LONDON – Greece needs an agreement now with its creditors (the so-called troika comprising the International Monetary Fund, the European Commission, and the European Central Bank). Yet all parties are pursuing a disastrous “extend-and-pretend” strategy with a narrow focus on fiscal issues and pensions. In fact, rumors are now emerging that the Greek administration and the troika are considering yet another extension of an agreement that was supposed to end last year.
At the core of the Greek crisis are structural problems: a dysfunctional public administration, oligopolistic product markets, ludicrous regulatory burdens, bureaucratic red tape, and an absurdly slow judicial system. Without a clear strategy to address them, any agreement will lack credibility.
But if this is true – and many seem to believe it is – the current strategy is bound to fail for two reasons. First, any comprehensive package of structural reforms can be implemented only if austerity is relaxed. Second, an extension would prolong the sense of uncertainty that has so far jeopardized Greece’s recovery.
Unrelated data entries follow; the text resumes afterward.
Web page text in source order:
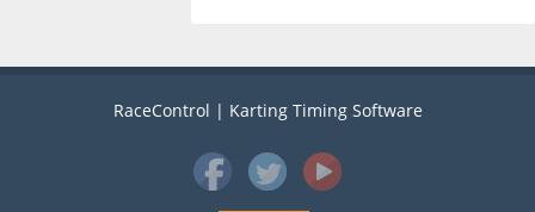
RaceControl | Karting Timing Software
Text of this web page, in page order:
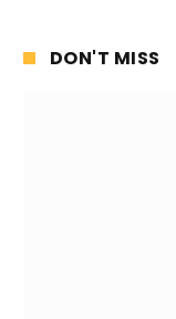
DON'T MISS
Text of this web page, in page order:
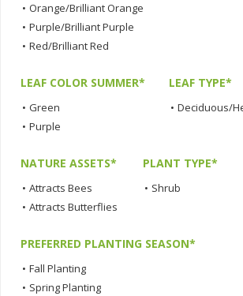
• Orange/Brilliant Orange
• Purple/Brilliant Purple
• Red/Brilliant Red
LEAF COLOR SUMMER*
• Green
• Purple
LEAF TYPE*
• Deciduous/
NATURE ASSETS*
• Attracts Bees
• Attracts Butterflies
PLANT TYPE*
• Shrub
PREFERRED PLANTING SEASON*
• Fall Planting
• Spring Planting
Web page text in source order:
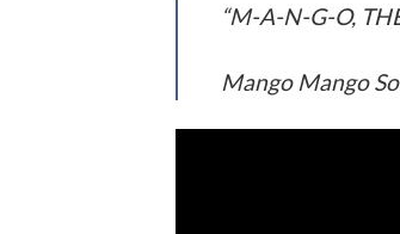
“M-A-N-G-O,
Mango Mango
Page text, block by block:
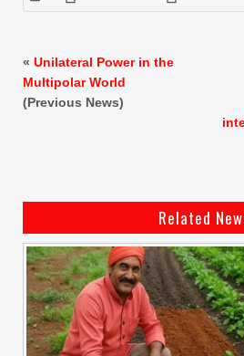
« Unilateral Power in the
Multipolar World
(Previous News)
Related
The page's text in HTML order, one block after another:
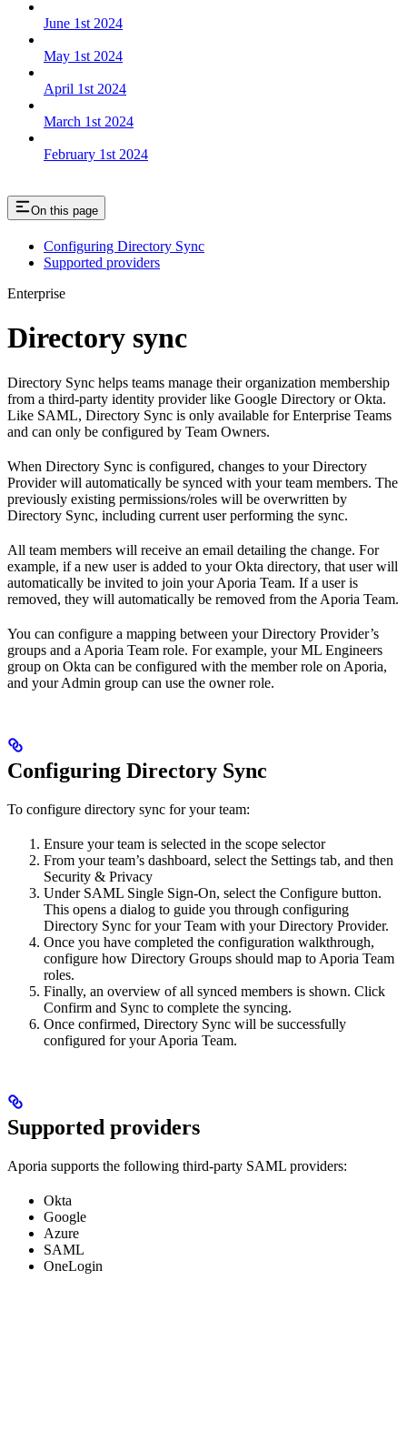
June 1st 2024
May 1st 2024
April 1st 2024
March 1st 2024
February 1st 2024
On this page
Configuring Directory Sync
Supported providers
Enterprise
Directory sync
Directory Sync helps teams manage their organization membership
from a third-party identity provider like Google Directory or Okta.
Like SAML, Directory Sync is only available for Enterprise Teams
and can only be configured by Team Owners.
When Directory Sync is configured, changes to your Directory
Provider will automatically be synced with your team members. The
previously existing permissions/roles will be overwritten by
Directory Sync, including current user performing the sync.
All team members will receive an email detailing the change. For
example, if a new user is added to your Okta directory, that user will
automatically be invited to join your Aporia Team. If a user is
removed, they will automatically be removed from the Aporia Team.
You can configure a mapping between your Directory Provider’s
groups and a Aporia Team role. For example, your ML Engineers
group on Okta can be configured with the member role on Aporia,
and your Admin group can use the owner role.
Configuring Directory Sync
To configure directory sync for your team:
Ensure your team is selected in the scope selector
From your team’s dashboard, select the Settings tab, and then
Security & Privacy
Under SAML Single Sign-On, select the Configure button.
This opens a dialog to guide you through configuring
Directory Sync for your Team with your Directory Provider.
Once you have completed the configuration walkthrough,
configure how Directory Groups should map to Aporia Team
roles.
Finally, an overview of all synced members is shown. Click
Confirm and Sync to complete the syncing.
Once confirmed, Directory Sync will be successfully
configured for your Aporia Team.
Supported providers
Aporia supports the following third-party SAML providers:
Okta
Google
Azure
SAML
OneLogin

A credible commitment by Greece to sound macroeconomic policies requires adjusting the troika’s targets to reflect realities. Current negotiations seem to envisage a modest primary budget surplus of 0.8-1% of GDP for 2015. But the best feasible target would be a tiny symbolic surplus for the primary balance (which excludes interest payments on debt) this year, and a gradual increase thereafter to a realistic 1.5-2% of GDP.